§ **WORK INSTRUCTIONS**:
An exact copy of the records is required, minus the pictures they hold.
****************
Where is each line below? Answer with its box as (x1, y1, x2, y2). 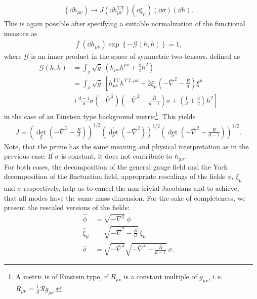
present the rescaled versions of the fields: (4, 202, 130, 213)
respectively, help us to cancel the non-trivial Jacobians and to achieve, (23, 182, 239, 193)
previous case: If (4, 151, 53, 161)
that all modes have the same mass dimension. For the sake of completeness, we (4, 192, 246, 203)
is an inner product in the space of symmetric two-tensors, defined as (31, 51, 240, 61)
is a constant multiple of (124, 271, 197, 282)
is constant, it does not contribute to (61, 151, 172, 161)
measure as (4, 28, 38, 38)
****************
§ **WRITTEN ANSWER**:
Where is each line below? Answer with its box as (x1, y1, x2, y2). 
present the rescaled versions of the fields: (4, 202, 130, 213)
respectively, help us to cancel the non-trivial Jacobians and to achieve, (23, 182, 239, 193)
previous case: If (4, 151, 53, 161)
that all modes have the same mass dimension. For the sake of completeness, we (4, 192, 246, 203)
is an inner product in the space of symmetric two-tensors, defined as (31, 51, 240, 61)
is a constant multiple of (124, 271, 197, 282)
is constant, it does not contribute to (61, 151, 172, 161)
measure as (4, 28, 38, 38)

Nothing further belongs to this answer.